WHAT IS REQUIRED >>
Your job is to give again, exactly and with no additions, the lines in the records below from the one with "項目: f=日付 (7, 470, 74, 489)" through the one with "See Also [11, 274, 45, 285]", both included. Omit the pictures.
[[ DATA TO PROCESS, beginning ]]
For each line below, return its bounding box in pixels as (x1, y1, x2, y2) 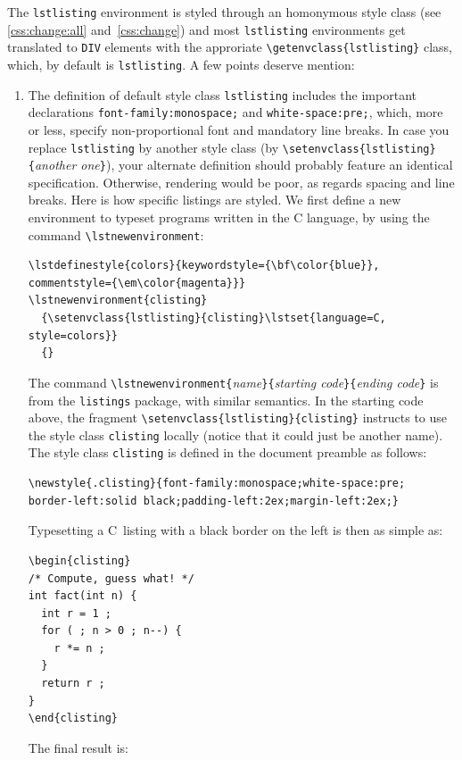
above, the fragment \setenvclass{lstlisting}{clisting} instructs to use (28, 408, 448, 427)
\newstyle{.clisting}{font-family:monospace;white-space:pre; (28, 477, 406, 490)
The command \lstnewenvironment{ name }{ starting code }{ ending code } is (28, 372, 439, 391)
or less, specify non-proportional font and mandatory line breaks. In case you (28, 120, 450, 138)
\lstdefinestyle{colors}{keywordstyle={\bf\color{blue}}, (28, 259, 380, 272)
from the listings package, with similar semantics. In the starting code (28, 390, 424, 409)
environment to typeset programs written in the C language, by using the (28, 208, 430, 227)
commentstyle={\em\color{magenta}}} (28, 276, 246, 289)
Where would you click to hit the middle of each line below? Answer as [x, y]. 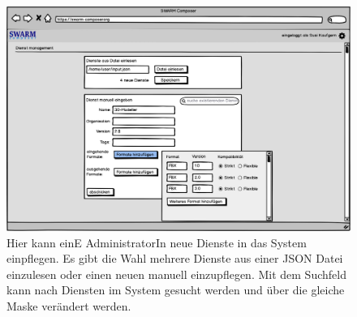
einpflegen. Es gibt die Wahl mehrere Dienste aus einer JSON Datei [175, 258]
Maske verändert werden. [69, 305]
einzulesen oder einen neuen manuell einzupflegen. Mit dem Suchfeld [176, 274]
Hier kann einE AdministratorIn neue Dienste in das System [157, 242]
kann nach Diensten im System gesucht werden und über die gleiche [176, 290]
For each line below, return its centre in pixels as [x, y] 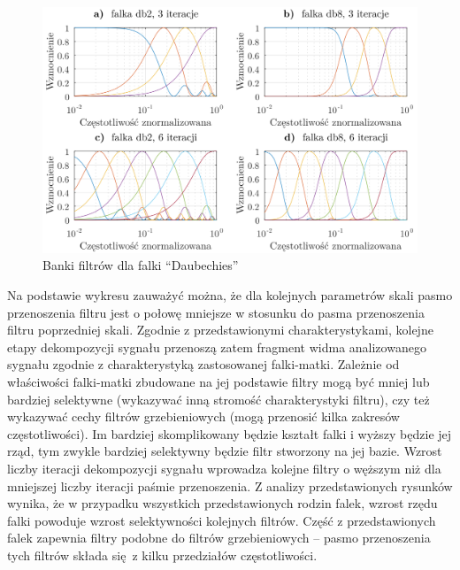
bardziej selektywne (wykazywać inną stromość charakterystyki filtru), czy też [218, 399]
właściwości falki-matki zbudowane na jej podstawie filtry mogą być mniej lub [218, 381]
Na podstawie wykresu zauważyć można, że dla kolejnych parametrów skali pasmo [230, 295]
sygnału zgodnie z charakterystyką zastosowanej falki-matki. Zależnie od [203, 364]
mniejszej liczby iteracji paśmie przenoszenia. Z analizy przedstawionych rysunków [230, 485]
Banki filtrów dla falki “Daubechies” [141, 265]
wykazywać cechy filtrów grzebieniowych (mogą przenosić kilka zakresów [203, 416]
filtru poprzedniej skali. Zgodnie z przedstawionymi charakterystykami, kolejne [220, 330]
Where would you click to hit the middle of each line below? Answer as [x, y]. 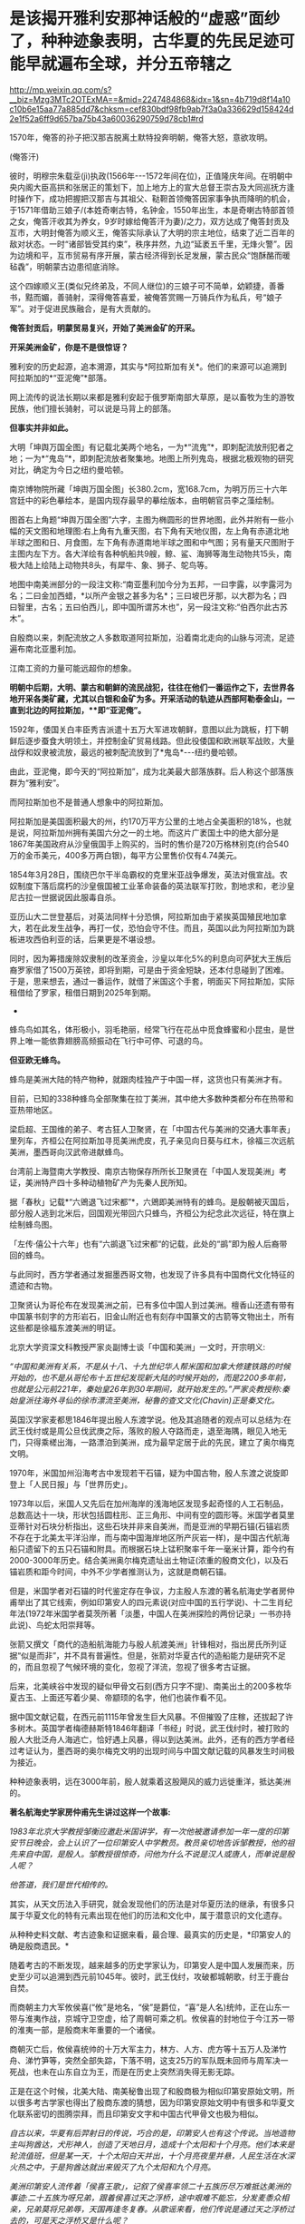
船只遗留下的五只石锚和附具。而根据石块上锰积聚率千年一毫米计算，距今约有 [152, 1549]
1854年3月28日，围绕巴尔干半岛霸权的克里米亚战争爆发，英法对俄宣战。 [145, 874]
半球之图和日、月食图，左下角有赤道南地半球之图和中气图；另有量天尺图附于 [152, 542]
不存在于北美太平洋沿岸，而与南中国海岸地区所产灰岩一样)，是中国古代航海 [150, 1537]
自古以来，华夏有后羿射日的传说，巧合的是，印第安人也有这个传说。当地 [144, 2132]
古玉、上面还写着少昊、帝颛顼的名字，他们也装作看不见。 [124, 1697]
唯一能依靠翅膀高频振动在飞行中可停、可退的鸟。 [116, 1041]
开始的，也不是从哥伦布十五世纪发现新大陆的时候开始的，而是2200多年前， [150, 1377]
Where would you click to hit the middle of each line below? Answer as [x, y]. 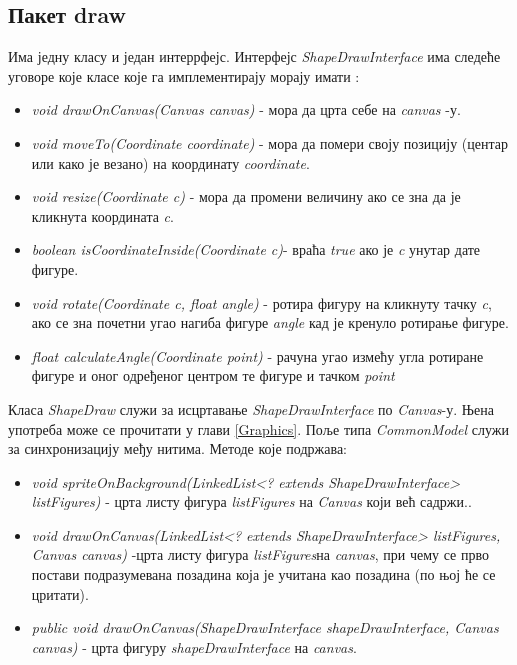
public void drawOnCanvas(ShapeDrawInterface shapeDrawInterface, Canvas [265, 627]
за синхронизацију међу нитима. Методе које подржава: [177, 448]
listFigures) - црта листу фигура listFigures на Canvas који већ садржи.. [251, 501]
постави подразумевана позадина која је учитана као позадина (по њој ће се [263, 574]
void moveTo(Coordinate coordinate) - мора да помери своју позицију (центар [270, 142]
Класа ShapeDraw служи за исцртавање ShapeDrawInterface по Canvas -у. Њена [251, 408]
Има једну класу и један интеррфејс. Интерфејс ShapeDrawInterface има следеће [254, 56]
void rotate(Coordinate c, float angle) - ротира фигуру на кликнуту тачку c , [261, 302]
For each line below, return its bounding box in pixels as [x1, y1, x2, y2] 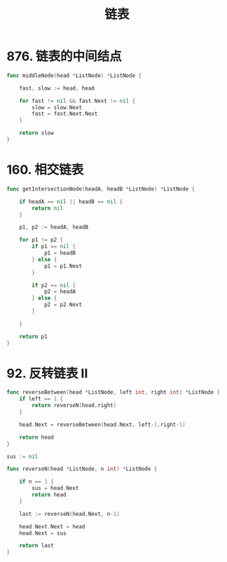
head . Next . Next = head [19, 523, 85, 530]
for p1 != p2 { [19, 236, 64, 244]
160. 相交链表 [6, 162, 84, 178]
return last [19, 542, 54, 549]
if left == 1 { [19, 395, 64, 403]
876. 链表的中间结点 [6, 48, 122, 64]
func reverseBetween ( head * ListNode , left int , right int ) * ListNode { [6, 389, 220, 396]
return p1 [19, 333, 48, 340]
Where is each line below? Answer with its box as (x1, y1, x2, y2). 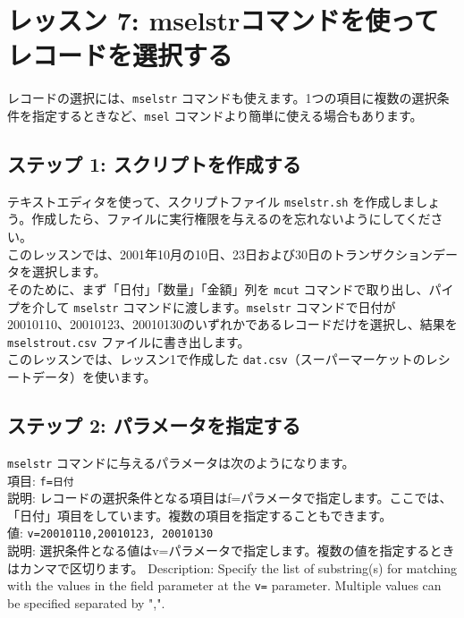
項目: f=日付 (7, 470, 74, 489)
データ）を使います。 (31, 368, 156, 386)
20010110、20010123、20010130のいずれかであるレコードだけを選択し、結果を (7, 315, 458, 334)
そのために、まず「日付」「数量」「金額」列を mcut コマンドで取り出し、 (7, 279, 429, 298)
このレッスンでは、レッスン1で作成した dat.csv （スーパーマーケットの (7, 350, 426, 368)
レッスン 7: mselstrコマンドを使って (7, 2, 439, 38)
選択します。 (31, 262, 106, 281)
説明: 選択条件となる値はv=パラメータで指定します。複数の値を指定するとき (7, 541, 455, 560)
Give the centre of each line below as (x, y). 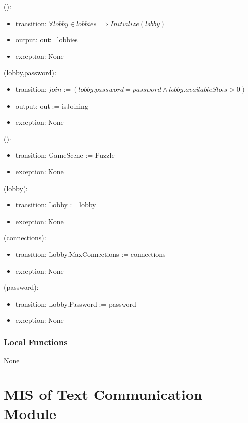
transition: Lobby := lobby (56, 205)
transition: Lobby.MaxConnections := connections (90, 254)
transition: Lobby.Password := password (76, 303)
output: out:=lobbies (47, 40)
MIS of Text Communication (103, 394)
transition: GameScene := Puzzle (65, 155)
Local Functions (36, 342)
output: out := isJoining (52, 105)
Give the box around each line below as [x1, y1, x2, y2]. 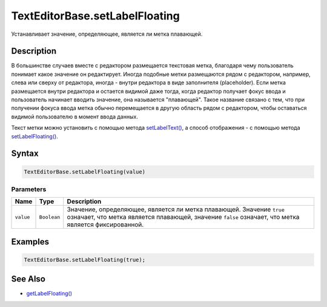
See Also [11, 274, 45, 285]
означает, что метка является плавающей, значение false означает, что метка [67, 213, 300, 221]
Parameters [11, 185, 47, 194]
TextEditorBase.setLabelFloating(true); [24, 256, 145, 263]
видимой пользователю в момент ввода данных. [11, 113, 139, 120]
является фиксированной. [67, 220, 144, 229]
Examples [11, 237, 50, 247]
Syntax [11, 149, 39, 159]
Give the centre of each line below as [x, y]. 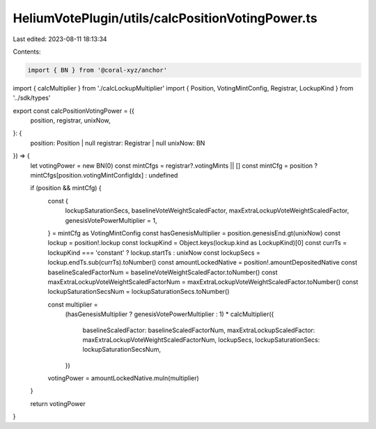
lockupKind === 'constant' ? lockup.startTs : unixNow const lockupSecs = [154, 252]
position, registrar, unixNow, [70, 120]
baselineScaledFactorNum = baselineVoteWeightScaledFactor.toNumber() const [163, 272]
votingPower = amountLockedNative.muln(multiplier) [124, 378]
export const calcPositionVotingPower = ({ [74, 111]
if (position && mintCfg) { [66, 188]
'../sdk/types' [32, 98]
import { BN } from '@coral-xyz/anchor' [97, 70]
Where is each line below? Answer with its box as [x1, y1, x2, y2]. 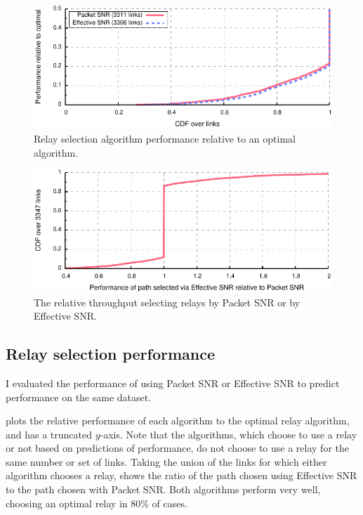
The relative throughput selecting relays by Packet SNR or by [34, 294, 301, 309]
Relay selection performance [6, 343, 216, 365]
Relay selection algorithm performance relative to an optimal [34, 131, 296, 146]
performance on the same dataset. [6, 389, 152, 404]
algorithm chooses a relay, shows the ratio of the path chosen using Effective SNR [6, 468, 357, 483]
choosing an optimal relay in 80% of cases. [6, 495, 187, 510]
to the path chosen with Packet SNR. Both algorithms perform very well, [6, 482, 321, 497]
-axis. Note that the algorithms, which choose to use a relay [100, 426, 357, 441]
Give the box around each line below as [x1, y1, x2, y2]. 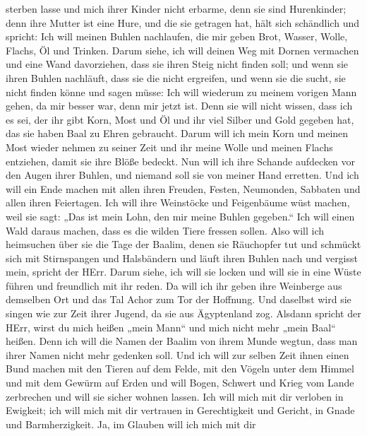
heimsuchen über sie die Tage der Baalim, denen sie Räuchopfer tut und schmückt [6, 237, 361, 252]
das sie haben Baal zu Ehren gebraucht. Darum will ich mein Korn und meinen [6, 126, 349, 141]
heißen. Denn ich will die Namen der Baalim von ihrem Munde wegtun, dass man [6, 334, 358, 348]
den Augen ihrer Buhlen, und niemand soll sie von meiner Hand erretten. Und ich [6, 167, 359, 182]
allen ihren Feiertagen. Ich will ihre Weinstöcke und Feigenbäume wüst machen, [6, 195, 350, 210]
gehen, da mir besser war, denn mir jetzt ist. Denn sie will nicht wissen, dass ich [6, 98, 353, 113]
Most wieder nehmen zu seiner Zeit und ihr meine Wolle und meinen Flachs [6, 139, 333, 154]
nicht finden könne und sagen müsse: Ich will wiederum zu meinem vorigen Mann [6, 84, 357, 99]
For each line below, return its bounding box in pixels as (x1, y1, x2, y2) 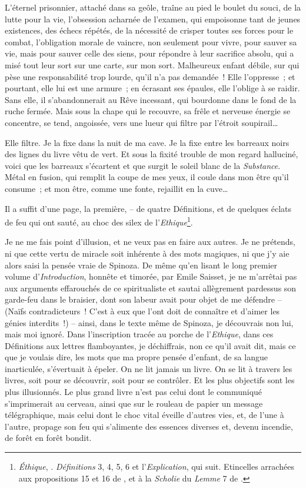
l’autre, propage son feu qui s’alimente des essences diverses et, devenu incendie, (5, 420, 293, 432)
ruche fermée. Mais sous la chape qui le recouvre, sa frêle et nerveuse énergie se (5, 105, 291, 117)
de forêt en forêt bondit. (5, 431, 92, 444)
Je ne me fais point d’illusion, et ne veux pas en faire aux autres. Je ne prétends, (5, 235, 295, 248)
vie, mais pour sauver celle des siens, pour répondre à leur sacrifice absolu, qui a (5, 47, 294, 59)
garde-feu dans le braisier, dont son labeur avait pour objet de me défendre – (5, 293, 282, 306)
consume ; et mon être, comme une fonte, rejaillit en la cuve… (5, 182, 228, 194)
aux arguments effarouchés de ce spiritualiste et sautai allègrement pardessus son (5, 281, 297, 294)
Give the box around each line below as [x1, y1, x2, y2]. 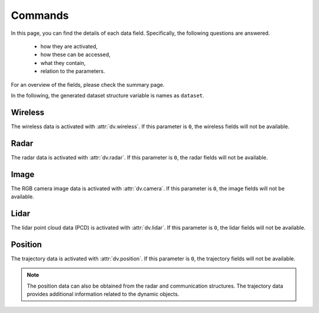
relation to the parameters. [40, 68, 106, 75]
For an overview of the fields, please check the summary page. [11, 81, 165, 88]
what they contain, [40, 59, 86, 66]
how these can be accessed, [40, 51, 110, 58]
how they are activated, [40, 43, 98, 50]
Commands [11, 9, 69, 22]
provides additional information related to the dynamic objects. [27, 290, 180, 298]
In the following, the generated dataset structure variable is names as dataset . [11, 92, 204, 99]
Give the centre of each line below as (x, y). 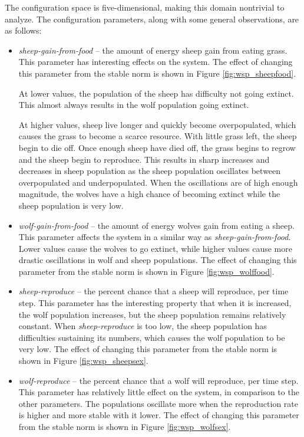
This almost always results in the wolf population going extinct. (134, 105)
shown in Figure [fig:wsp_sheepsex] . (83, 361)
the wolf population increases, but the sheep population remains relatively (152, 314)
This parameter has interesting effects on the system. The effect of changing (156, 62)
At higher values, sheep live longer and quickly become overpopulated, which (157, 124)
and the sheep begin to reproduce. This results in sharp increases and (144, 159)
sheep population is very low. (71, 205)
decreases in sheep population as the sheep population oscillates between (150, 171)
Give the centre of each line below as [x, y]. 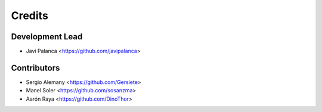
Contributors [35, 68]
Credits [30, 15]
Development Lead [47, 37]
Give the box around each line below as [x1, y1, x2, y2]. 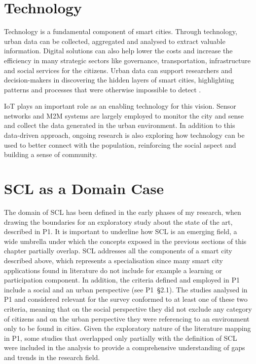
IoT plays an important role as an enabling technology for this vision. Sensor [4, 101, 236, 111]
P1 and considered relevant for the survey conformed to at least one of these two [4, 294, 248, 304]
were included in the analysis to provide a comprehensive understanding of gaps [4, 342, 245, 353]
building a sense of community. [4, 149, 97, 160]
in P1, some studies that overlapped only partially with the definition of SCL [4, 332, 237, 343]
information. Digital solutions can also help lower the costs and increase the [4, 45, 233, 56]
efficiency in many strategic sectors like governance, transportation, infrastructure [4, 55, 251, 65]
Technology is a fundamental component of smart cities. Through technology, [4, 26, 237, 37]
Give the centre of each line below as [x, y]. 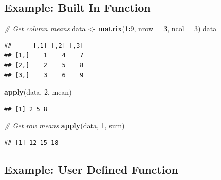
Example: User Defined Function [91, 169]
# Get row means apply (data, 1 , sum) [64, 125]
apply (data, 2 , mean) [38, 92]
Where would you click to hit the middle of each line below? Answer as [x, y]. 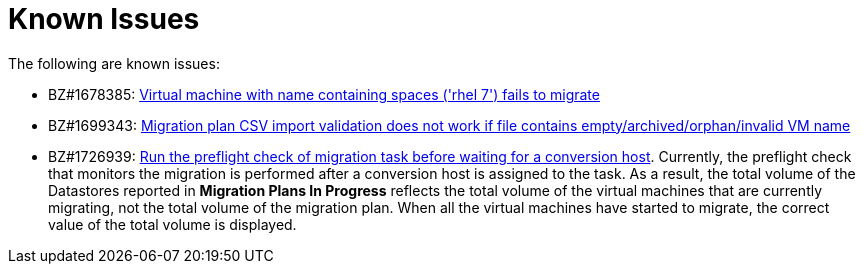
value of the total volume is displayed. [172, 224]
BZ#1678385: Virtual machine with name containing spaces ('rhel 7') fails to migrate [324, 94]
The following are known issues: [114, 63]
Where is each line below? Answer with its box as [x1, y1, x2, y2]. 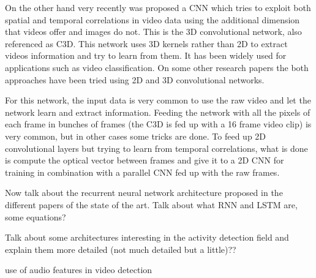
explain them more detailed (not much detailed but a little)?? [5, 242, 236, 255]
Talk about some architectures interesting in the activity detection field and [5, 231, 289, 244]
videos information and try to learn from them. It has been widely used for [5, 49, 287, 62]
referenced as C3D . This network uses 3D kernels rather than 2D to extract [5, 37, 288, 50]
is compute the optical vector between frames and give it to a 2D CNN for [5, 154, 284, 167]
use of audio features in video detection [5, 263, 152, 276]
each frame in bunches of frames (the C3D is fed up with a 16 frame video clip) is [5, 118, 312, 130]
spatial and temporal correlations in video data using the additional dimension [5, 13, 300, 26]
[[ DATA TO PROCESS, end ]]
ANSWER BELOW >>
項目: f=日付 (7, 470, 74, 489)
データ）を使います。 (31, 368, 156, 386)
20010110、20010123、20010130のいずれかであるレコードだけを選択し、結果を (7, 315, 458, 334)
そのために、まず「日付」「数量」「金額」列を mcut コマンドで取り出し、 (7, 279, 429, 298)
このレッスンでは、レッスン1で作成した dat.csv （スーパーマーケットの (7, 350, 426, 368)
レッスン 7: mselstrコマンドを使って (7, 2, 439, 38)
選択します。 (31, 262, 106, 281)
説明: 選択条件となる値はv=パラメータで指定します。複数の値を指定するとき (7, 541, 455, 560)
Give the centre of each line below as (x, y). 
transition: Lobby := lobby (56, 205)
transition: Lobby.MaxConnections := connections (90, 254)
transition: Lobby.Password := password (76, 303)
output: out:=lobbies (47, 40)
MIS of Text Communication (103, 394)
transition: GameScene := Puzzle (65, 155)
Local Functions (36, 342)
output: out := isJoining (52, 105)
Give the box around each line below as [x1, y1, x2, y2]. 
See Also [11, 274, 45, 285]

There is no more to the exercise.